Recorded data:

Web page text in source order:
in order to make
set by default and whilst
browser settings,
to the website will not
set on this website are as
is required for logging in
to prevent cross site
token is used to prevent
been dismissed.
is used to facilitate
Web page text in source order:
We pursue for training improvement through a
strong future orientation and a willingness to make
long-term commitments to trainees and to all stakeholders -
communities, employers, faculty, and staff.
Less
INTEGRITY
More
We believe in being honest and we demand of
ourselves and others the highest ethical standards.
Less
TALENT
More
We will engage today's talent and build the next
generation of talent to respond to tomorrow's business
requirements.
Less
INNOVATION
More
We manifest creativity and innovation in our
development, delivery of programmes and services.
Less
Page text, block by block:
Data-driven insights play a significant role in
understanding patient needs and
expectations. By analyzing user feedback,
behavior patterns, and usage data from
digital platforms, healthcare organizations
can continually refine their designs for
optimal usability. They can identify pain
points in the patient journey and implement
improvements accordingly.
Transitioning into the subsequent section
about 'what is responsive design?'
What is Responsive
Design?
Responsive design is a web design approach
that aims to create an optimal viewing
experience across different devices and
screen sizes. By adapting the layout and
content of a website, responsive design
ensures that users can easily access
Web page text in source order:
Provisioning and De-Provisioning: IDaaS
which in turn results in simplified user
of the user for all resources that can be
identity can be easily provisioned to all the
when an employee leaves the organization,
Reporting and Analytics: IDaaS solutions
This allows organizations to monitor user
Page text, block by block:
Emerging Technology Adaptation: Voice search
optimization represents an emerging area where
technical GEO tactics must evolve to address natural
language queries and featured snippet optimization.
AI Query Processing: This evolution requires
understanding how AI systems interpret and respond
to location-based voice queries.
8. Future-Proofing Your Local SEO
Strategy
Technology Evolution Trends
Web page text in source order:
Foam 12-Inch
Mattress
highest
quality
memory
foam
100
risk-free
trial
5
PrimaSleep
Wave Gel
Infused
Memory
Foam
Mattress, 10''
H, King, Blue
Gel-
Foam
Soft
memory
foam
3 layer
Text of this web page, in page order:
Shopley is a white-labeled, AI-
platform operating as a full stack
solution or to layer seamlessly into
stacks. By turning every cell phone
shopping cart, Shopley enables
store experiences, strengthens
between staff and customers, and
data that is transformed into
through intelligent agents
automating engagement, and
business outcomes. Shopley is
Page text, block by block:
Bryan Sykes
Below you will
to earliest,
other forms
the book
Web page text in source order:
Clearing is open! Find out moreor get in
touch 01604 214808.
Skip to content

ASSIGNMENT: Only the lines above starting at the line that holds "We manifest creativity and innovation in our" and ending at the line that holds "Transitioning into the subsequent section" are to be repeated, exactly and in full.

TASK OUTPUT:
We manifest creativity and innovation in our
development, delivery of programmes and services.
Less
Page text, block by block:
Data-driven insights play a significant role in
understanding patient needs and
expectations. By analyzing user feedback,
behavior patterns, and usage data from
digital platforms, healthcare organizations
can continually refine their designs for
optimal usability. They can identify pain
points in the patient journey and implement
improvements accordingly.
Transitioning into the subsequent section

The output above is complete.